What is the equation of the quadratic function through $(2,5)$ with roots $1+\sqrt 5$ and $1-\sqrt 5$?

Question

Determine the equation of the quadratic function that passes through $(2,5)$ if the roots of the corresponding quadratic equation are $1+\sqrt 5$ and $1-\sqrt 5$.

Answer 1

One of the results of the fundamental theorem of algebra is that every degree $n$ polynomial may be written in the form $f(x)=k(x-\alpha_1)(x-\alpha_2)\cdots(x-\alpha_n)$ where $\alpha_1,\dots,\alpha_n$ are the roots (possibly complex and possibly repeated).

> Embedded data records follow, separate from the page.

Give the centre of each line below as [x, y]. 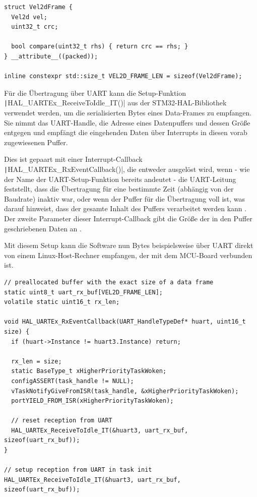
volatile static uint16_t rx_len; [62, 302]
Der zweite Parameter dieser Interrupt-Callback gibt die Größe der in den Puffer [128, 218]
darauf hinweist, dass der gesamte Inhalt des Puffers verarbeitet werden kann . [125, 208]
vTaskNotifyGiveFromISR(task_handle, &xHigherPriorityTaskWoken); [125, 391]
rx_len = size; [37, 361]
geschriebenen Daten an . [43, 228]
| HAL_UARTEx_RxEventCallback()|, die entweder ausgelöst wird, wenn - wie [127, 169]
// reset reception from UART [62, 421]
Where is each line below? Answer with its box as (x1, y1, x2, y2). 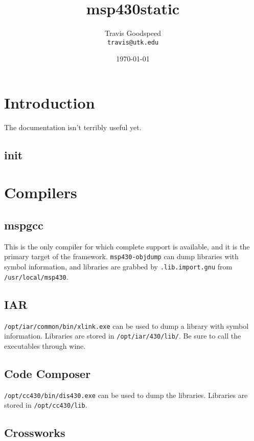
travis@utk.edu (107, 38, 159, 46)
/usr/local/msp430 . (4, 271, 68, 282)
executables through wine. (4, 340, 86, 351)
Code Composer (4, 365, 91, 381)
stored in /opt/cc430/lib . (4, 400, 87, 410)
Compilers (4, 182, 77, 203)
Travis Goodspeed (105, 28, 161, 38)
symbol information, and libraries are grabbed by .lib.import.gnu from (4, 261, 233, 272)
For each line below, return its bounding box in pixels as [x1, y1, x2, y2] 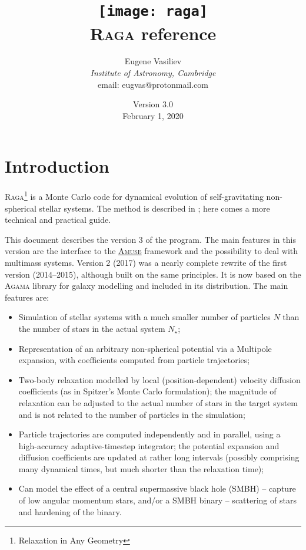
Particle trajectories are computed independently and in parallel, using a [18, 428, 281, 440]
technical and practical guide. [5, 213, 111, 226]
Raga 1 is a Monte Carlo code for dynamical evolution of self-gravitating [5, 189, 264, 202]
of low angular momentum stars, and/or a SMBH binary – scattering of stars [18, 494, 297, 506]
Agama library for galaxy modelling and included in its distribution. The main [5, 279, 288, 292]
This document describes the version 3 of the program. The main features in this [5, 233, 296, 245]
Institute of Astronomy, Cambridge [90, 67, 216, 79]
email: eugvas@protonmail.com [98, 78, 208, 90]
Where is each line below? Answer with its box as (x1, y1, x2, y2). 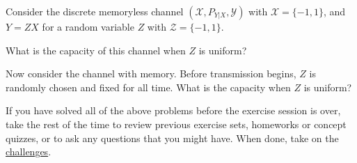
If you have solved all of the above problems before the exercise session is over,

You are told that you are working with a quadratic and that its two roots are $(1+\sqrt{5})$ and $(1-\sqrt{5})$. You are also told that $f(2)=5$ as it passes through the point $(2,5)$.

These imply the following two things:

$f(x)=k(x-1-\sqrt{5})(x-1+\sqrt{5})$ and $f(2)=5$

Solving for $k$...

we have $5=k(2-1-\sqrt{5})(2-1+\sqrt{5})=k(1-\sqrt{5})(1+\sqrt{5})=k(1-5)=-4k$

Implying that

$k=-\frac{5}{4}$

Thus, your quadratic is:

$f(x)=-\frac{5}{4}(x-1-\sqrt{5})(x-1+\sqrt{5})$

which can simplify if desired as

$f(x)=-\frac{5}{4}x^2+\frac{5}{2}x+5$